In this way, they can create better models and gain new insight into factors that affect the direction, speed and molecular basis behind evolution in nature.

The sticklebacks were found by Norwegian geologists who actually studied the land uplift that has taken place along the Norwegian coastline since the ice retreated from Scandinavia.

Geologists stumbled across the fish bones in several sediment samples taken from lakes along the coast. Sediments are materials that sink to the lake bottom over the years and are deposited in layers according to age, unless someone or something disturbs the order of the layers. In the more-or-less untouched lakes studied, the sediment layers show traces of the transition from a marine environment to a freshwater environment.

The fish bones washed out of the sediment samples were amazingly well preserved.

Carbon dating can help geologists reconstruct how sea levels have changed over time, but this time the technique was also useful in another way.

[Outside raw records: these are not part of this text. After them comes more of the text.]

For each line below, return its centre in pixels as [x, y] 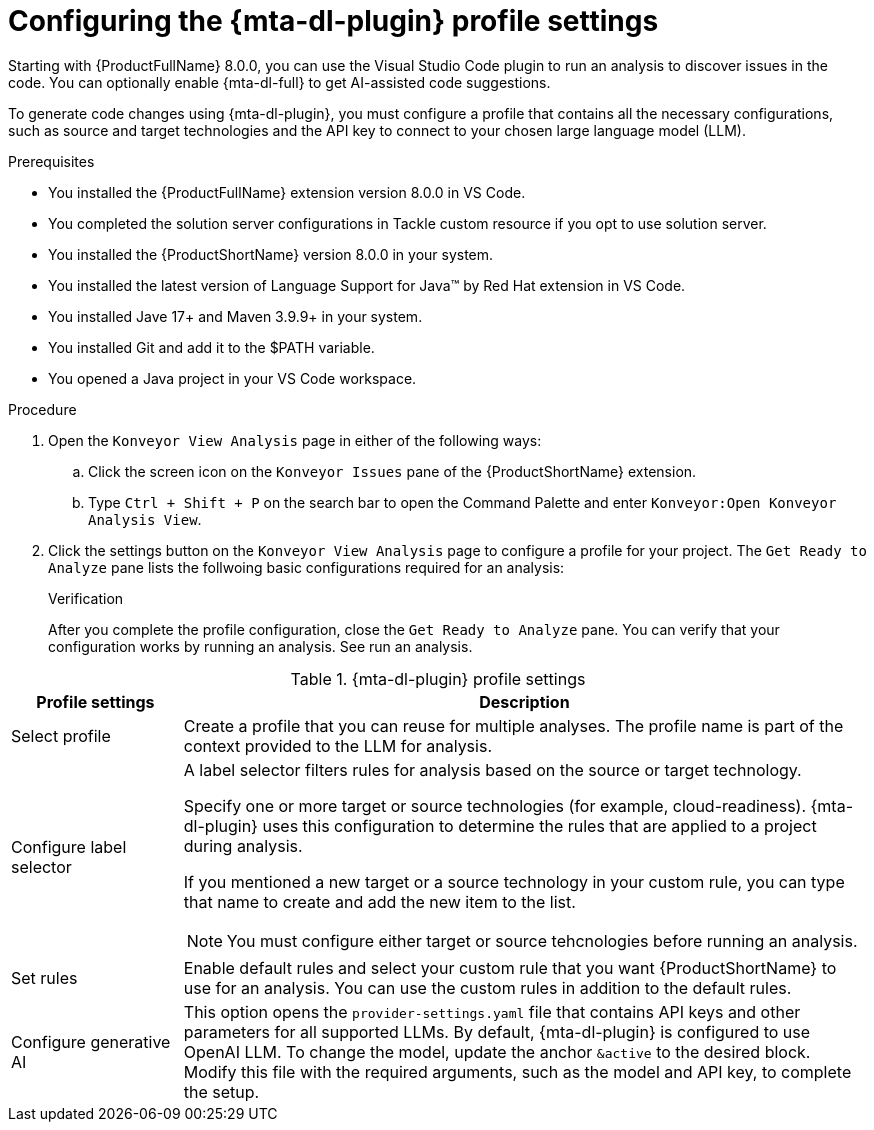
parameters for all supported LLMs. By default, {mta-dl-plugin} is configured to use [497, 1031]
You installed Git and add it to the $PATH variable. [211, 347]
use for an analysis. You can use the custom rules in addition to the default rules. [487, 987]
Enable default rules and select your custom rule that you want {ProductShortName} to [510, 967]
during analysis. [243, 845]
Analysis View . [145, 519]
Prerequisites [51, 161]
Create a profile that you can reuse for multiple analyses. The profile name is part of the [513, 725]
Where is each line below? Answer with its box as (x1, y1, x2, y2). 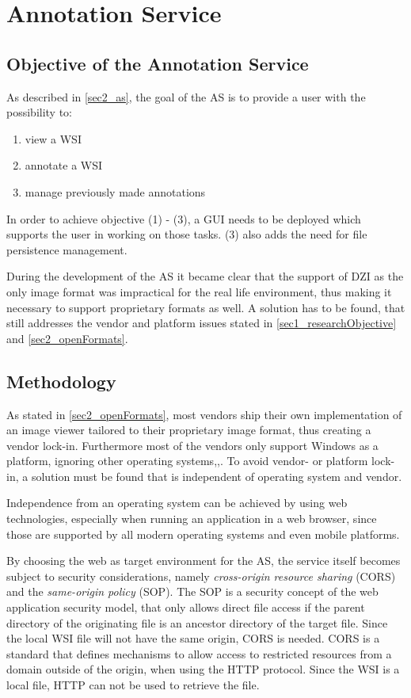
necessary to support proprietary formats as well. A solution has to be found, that (6, 299, 405, 315)
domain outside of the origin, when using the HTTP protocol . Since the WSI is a (6, 661, 400, 677)
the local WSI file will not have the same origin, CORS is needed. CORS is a (6, 630, 380, 647)
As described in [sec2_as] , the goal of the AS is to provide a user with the (6, 88, 366, 105)
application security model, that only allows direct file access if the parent (6, 599, 365, 616)
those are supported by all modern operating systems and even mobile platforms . (6, 525, 400, 542)
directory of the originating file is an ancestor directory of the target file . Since (6, 614, 388, 631)
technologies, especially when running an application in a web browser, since (6, 510, 377, 527)
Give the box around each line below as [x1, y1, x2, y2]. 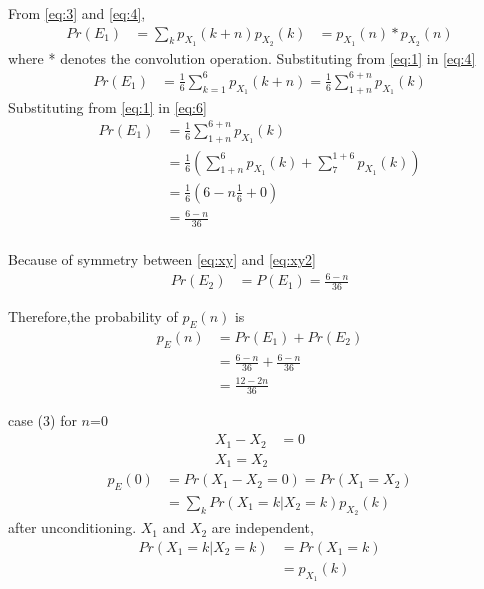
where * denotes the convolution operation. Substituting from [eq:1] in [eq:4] [8, 47, 476, 68]
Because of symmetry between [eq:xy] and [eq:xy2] [8, 249, 317, 270]
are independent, [211, 517, 314, 538]
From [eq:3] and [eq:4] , [8, 3, 146, 23]
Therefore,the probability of [8, 306, 178, 327]
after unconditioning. [8, 517, 137, 538]
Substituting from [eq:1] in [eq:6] [8, 96, 207, 117]
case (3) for [8, 410, 77, 431]
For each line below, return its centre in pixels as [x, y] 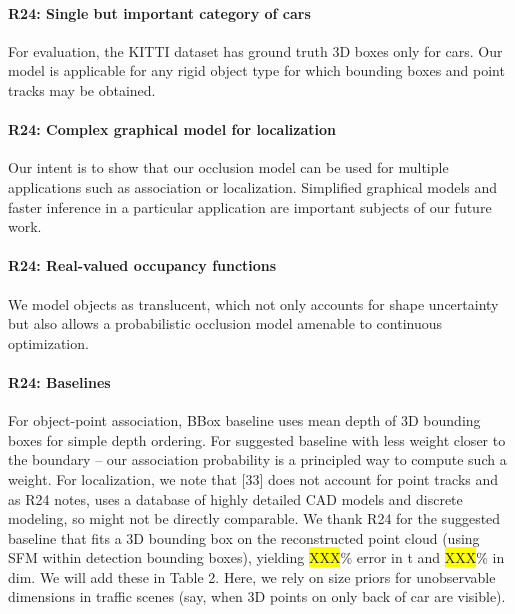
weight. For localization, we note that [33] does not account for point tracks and [253, 478]
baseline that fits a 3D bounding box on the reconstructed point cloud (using [244, 537]
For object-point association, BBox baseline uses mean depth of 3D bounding [244, 420]
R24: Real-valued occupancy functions [142, 265]
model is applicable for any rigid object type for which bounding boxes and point [256, 70]
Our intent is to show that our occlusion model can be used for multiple [228, 167]
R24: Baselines [59, 381]
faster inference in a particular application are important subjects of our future [250, 206]
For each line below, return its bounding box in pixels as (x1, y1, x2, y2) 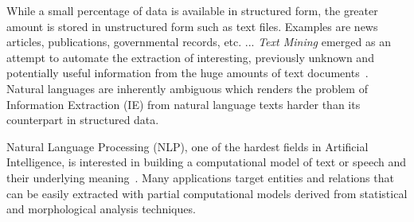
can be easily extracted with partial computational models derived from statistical (6, 185, 408, 201)
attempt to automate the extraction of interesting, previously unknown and (6, 49, 374, 65)
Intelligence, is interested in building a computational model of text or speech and (6, 154, 406, 170)
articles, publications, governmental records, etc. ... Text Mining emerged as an (6, 33, 391, 50)
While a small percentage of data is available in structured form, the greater (6, 2, 378, 18)
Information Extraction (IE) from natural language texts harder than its (6, 95, 361, 112)
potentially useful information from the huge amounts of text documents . (6, 64, 369, 81)
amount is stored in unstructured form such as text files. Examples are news (6, 18, 378, 34)
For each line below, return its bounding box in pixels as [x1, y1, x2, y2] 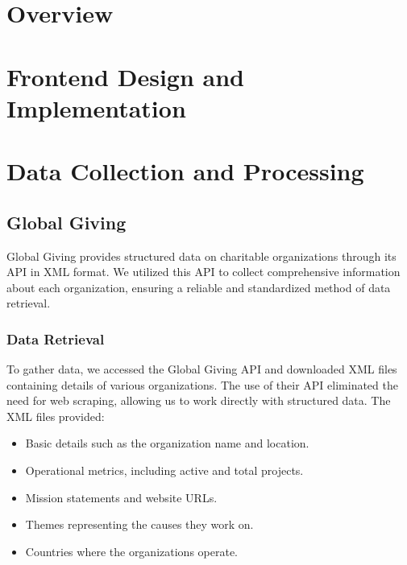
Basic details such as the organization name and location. [25, 435, 309, 452]
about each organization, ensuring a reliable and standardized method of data [6, 278, 391, 295]
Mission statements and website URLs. [25, 489, 218, 505]
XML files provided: [6, 407, 105, 424]
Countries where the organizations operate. [25, 542, 238, 559]
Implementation [6, 91, 186, 124]
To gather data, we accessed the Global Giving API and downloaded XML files [6, 361, 397, 377]
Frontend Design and [6, 60, 244, 93]
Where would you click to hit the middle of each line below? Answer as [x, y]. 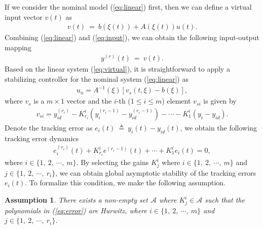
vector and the [89, 101]
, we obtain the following [218, 127]
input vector [24, 17]
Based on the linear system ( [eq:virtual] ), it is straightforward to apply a [117, 69]
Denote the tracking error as [49, 127]
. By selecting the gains [112, 162]
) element [176, 101]
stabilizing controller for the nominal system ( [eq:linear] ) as [97, 79]
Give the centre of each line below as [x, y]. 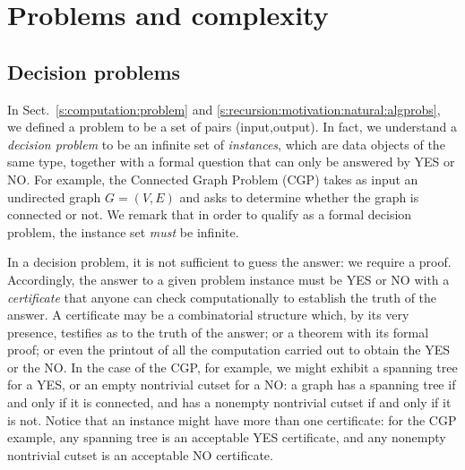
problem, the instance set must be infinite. [123, 231]
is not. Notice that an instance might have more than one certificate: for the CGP [232, 419]
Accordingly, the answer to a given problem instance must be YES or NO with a [228, 279]
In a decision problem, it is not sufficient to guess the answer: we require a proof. [229, 262]
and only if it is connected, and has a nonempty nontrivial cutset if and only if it [229, 402]
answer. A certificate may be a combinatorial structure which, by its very [208, 315]
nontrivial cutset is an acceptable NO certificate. [140, 454]
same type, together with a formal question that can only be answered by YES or [231, 162]

"The fish bones we washed out of the sediment samples were amazingly well preserved. We could immediately identify them as originating from threespine sticklebacks," says researcher Anders Romundset at the Norwegian Geological Survey.

They determined the age by carbon dating plant material that was found in the same layers as the bones. The analysis also showed that these particular fish had lived in brackish water, which indicates that the lake was close to becoming disconnected from the sea.

Since the bones were found in a transition period between marine and freshwater habitat, the genes showed both genetic variations associated with an adaptation to the sea, as well as some genes that clearly showed an adaptation to freshwater.